- ICH GCP
- US Clinical Trials Registry
- Clinical Trial NCT00005802
Chemotherapy Followed by Donor White Blood Cells Plus Interleukin-2 in Treating Patients With Acute Myeloid or Lymphocytic Leukemia
Chemotherapy (CT) Followed by Donor Lymphocyte Infusion (DLI) Plus Interleukin 2 (IL-2) for Patients With Relapse Acute Myeloid or Lymphoid Leukemia After Allogeneic Hematopoietic Transplant
RATIONALE: Drugs used in chemotherapy use different ways to stop cancer cells from dividing so they stop growing or die. Interleukin-2 may stimulate a person's white blood cells to kill leukemia cells. Treating donor white blood cells with interleukin-2 in the laboratory may help them kill more cancer cells.

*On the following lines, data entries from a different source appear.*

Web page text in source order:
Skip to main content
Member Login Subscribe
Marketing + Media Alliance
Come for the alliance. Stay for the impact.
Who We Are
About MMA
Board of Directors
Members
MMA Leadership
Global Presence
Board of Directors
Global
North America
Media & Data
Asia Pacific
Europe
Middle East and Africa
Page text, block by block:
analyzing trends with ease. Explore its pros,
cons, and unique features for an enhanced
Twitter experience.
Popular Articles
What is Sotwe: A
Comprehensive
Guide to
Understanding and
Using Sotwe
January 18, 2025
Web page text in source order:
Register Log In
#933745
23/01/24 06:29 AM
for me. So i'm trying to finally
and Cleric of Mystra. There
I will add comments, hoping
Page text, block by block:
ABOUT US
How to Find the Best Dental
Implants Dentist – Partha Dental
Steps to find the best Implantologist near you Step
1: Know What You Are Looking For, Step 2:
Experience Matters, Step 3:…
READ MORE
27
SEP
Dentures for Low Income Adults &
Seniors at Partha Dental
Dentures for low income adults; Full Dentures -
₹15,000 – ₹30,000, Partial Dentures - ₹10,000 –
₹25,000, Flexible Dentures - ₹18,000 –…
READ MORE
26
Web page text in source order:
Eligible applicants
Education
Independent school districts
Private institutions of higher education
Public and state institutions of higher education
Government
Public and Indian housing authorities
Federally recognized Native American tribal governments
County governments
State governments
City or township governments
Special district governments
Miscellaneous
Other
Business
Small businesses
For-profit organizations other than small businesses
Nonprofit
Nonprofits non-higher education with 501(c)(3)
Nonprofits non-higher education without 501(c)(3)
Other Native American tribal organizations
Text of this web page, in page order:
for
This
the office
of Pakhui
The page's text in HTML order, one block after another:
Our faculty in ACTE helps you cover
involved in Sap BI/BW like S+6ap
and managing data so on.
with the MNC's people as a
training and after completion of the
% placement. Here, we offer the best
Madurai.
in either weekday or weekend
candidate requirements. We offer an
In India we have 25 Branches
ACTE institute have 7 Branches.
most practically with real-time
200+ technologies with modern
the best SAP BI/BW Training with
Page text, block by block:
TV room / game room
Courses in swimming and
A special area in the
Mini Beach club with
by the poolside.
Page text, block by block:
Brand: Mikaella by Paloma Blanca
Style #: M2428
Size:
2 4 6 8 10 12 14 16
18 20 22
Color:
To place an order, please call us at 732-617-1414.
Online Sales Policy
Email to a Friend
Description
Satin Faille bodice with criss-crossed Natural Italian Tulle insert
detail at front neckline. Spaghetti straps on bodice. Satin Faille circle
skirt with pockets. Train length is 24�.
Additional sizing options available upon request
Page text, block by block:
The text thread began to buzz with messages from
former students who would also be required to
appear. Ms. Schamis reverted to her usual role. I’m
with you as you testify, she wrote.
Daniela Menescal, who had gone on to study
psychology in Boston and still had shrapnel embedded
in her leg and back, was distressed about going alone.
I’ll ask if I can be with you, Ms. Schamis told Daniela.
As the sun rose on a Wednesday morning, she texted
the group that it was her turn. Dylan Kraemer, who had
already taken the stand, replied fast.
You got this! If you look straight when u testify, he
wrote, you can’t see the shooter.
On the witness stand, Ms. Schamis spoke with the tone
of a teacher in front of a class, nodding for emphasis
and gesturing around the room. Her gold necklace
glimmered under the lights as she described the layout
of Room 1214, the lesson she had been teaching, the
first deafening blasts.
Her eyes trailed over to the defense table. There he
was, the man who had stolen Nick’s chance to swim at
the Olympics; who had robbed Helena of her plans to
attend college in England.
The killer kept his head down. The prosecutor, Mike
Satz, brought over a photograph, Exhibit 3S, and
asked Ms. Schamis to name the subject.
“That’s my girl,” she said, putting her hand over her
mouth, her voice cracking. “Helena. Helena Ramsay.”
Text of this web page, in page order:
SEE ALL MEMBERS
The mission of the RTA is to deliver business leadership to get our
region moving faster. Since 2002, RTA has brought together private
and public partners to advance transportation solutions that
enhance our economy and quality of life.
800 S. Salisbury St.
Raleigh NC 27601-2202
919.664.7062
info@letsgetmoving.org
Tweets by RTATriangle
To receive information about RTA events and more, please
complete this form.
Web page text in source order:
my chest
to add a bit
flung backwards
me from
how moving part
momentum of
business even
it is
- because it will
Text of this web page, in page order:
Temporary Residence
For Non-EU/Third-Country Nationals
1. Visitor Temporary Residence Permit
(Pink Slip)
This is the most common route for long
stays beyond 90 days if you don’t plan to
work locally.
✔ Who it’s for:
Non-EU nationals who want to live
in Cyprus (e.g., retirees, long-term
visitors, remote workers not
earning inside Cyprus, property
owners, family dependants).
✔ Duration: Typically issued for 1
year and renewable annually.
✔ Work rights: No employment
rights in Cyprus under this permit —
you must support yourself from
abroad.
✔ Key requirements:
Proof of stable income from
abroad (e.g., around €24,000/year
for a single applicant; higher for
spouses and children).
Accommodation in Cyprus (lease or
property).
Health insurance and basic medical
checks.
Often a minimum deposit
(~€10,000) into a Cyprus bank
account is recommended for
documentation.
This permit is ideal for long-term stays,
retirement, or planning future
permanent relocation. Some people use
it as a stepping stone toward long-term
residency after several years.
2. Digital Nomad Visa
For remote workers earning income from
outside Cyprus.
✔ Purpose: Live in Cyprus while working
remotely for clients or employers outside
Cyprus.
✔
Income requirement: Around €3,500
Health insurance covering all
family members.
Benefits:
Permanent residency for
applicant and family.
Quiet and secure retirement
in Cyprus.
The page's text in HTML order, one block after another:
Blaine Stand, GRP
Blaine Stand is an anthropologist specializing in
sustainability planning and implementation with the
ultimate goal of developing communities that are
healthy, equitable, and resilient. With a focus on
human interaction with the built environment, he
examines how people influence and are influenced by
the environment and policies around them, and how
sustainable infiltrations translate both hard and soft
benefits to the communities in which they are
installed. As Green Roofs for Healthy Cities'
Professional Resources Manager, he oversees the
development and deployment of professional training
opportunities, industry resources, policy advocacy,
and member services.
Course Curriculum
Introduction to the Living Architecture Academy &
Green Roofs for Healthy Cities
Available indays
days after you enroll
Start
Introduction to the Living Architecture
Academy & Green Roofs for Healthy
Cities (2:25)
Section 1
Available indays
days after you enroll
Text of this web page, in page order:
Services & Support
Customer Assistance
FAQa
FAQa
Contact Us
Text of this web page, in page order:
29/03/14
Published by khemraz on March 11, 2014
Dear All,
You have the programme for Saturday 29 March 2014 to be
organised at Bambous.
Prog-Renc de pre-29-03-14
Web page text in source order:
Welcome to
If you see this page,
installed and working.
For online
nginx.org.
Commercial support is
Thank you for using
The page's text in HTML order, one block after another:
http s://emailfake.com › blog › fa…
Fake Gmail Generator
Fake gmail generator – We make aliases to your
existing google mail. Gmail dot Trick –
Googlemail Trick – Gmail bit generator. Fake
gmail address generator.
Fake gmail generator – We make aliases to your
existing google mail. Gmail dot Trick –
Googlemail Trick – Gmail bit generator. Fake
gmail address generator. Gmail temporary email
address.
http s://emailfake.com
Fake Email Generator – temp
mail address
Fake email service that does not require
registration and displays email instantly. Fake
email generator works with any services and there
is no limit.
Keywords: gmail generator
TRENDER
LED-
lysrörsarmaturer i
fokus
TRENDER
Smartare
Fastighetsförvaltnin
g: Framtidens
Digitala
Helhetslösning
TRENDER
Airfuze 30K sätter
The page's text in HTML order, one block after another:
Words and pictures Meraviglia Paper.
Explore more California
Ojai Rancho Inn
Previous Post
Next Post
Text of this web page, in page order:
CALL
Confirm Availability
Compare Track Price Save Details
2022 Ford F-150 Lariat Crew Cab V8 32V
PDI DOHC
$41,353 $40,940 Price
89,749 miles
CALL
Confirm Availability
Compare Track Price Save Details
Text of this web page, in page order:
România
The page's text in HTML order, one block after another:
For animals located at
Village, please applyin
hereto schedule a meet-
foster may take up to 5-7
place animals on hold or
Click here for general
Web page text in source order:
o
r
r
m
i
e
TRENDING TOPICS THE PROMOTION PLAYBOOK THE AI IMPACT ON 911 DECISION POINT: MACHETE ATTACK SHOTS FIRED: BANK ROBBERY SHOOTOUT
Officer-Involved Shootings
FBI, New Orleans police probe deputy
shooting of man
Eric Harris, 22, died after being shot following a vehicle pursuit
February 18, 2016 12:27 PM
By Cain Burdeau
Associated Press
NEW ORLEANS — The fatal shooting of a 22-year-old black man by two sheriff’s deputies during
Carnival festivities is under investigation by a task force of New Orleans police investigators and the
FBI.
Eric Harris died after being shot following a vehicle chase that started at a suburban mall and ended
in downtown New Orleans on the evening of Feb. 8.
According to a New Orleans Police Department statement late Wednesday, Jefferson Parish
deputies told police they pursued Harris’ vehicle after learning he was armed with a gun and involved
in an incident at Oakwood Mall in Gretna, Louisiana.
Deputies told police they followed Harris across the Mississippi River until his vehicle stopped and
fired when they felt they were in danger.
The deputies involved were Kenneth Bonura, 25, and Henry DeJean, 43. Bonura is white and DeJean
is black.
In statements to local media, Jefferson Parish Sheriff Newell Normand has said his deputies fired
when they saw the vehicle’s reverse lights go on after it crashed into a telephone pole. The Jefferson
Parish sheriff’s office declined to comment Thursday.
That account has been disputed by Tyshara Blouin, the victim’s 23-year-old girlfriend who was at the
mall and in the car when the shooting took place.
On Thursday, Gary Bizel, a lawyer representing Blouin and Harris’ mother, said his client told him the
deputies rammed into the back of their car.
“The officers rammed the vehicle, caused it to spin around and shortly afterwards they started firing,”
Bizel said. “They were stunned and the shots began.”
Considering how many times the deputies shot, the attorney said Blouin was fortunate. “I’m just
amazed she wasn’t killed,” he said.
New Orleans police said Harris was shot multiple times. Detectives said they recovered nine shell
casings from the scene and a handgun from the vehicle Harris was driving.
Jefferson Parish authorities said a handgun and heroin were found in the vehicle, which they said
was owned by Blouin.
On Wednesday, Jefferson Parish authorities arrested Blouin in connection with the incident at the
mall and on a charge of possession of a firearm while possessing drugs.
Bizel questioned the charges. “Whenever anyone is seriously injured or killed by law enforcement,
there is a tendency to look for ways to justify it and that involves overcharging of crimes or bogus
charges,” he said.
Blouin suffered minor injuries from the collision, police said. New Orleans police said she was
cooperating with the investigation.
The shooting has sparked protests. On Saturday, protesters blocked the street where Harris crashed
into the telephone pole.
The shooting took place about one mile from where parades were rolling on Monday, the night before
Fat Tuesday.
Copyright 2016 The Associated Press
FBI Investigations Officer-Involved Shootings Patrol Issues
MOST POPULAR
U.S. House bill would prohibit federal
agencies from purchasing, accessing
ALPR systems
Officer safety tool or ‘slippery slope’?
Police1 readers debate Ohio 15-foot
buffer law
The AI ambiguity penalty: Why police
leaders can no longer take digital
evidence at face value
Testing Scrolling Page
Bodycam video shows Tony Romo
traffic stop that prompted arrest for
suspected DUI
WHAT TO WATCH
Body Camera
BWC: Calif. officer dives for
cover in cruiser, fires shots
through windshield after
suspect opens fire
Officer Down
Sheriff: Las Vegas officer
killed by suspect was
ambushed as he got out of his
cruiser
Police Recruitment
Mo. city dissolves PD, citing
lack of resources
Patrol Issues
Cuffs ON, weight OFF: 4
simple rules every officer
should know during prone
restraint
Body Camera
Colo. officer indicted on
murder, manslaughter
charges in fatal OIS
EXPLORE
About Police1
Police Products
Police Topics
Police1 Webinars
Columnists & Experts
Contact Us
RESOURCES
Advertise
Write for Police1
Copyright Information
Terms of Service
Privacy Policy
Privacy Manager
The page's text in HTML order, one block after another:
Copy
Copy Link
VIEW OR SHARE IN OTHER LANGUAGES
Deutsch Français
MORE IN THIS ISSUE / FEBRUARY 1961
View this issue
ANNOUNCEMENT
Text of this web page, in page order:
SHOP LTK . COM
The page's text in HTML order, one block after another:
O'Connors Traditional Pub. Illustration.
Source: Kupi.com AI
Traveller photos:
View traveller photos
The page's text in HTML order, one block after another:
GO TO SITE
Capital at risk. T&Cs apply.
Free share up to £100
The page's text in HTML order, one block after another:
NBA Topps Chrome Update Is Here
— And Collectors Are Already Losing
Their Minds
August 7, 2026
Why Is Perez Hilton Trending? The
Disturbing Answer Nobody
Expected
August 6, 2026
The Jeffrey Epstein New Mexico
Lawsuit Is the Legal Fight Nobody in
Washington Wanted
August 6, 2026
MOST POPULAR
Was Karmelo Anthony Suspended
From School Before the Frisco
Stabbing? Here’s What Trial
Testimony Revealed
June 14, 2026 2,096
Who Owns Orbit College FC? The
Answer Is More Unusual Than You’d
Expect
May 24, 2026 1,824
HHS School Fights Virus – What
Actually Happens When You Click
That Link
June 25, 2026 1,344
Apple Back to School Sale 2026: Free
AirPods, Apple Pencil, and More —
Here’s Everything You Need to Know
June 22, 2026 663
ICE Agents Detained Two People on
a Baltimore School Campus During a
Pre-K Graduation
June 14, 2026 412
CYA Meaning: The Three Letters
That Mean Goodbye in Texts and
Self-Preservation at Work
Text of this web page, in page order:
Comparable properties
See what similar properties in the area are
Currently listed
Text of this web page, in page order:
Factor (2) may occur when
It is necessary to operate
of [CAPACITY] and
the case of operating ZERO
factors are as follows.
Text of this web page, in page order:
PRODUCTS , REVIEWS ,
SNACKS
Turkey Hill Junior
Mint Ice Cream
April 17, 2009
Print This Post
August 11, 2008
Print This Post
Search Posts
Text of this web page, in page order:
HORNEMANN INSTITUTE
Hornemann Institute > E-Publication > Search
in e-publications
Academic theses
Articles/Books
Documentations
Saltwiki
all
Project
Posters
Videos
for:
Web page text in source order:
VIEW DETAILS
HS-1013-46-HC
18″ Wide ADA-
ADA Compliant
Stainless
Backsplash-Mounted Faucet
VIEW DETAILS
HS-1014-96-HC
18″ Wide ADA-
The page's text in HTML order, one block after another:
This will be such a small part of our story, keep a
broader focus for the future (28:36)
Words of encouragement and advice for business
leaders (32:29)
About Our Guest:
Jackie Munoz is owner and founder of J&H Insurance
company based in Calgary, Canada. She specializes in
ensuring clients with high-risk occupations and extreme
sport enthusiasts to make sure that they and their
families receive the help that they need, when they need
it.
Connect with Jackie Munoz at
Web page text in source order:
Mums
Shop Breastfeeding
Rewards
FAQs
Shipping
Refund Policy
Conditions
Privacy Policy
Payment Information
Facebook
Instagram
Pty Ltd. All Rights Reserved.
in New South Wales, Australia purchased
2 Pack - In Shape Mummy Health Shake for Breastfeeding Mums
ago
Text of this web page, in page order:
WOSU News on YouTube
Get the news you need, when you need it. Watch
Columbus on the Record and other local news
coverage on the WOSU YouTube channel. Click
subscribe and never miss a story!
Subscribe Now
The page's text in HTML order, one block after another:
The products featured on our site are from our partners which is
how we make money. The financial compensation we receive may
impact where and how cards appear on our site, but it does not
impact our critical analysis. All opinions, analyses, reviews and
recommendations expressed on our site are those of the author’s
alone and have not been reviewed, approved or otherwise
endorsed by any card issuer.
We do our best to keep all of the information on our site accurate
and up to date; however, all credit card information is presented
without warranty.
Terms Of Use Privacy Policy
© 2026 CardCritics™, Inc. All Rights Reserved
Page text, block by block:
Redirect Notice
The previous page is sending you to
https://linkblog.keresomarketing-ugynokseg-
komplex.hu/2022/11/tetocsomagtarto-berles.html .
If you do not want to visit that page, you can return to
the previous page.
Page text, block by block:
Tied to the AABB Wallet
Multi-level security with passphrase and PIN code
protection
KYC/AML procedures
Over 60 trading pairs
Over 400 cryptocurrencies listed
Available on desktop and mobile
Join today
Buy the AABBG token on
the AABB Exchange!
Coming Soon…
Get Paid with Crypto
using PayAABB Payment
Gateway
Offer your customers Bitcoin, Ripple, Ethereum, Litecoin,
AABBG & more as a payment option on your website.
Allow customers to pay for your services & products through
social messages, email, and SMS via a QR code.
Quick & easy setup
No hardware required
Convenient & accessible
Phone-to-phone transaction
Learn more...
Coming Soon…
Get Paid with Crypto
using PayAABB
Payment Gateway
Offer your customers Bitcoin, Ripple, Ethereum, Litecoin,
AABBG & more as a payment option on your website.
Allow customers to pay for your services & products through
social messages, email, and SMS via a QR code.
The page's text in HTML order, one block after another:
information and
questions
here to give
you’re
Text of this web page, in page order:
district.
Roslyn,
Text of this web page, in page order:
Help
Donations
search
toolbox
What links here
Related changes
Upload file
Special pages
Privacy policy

PURPOSE: This phase I/II trial is studying the side effects and best dose of interleukin-2 when given after chemotherapy and donor white blood cells and to see how well they work in treating patients with acute myeloid leukemia or acute lymphoid leukemia.
Study Overview
Status
Conditions
Detailed Description
OBJECTIVES:
- Determine the maximum tolerated dose of interleukin-2 following donor lymphocyte infusion and chemotherapy in patients with relapsed acute myeloid or lymphoid leukemia after allogeneic peripheral blood stem cell transplantation.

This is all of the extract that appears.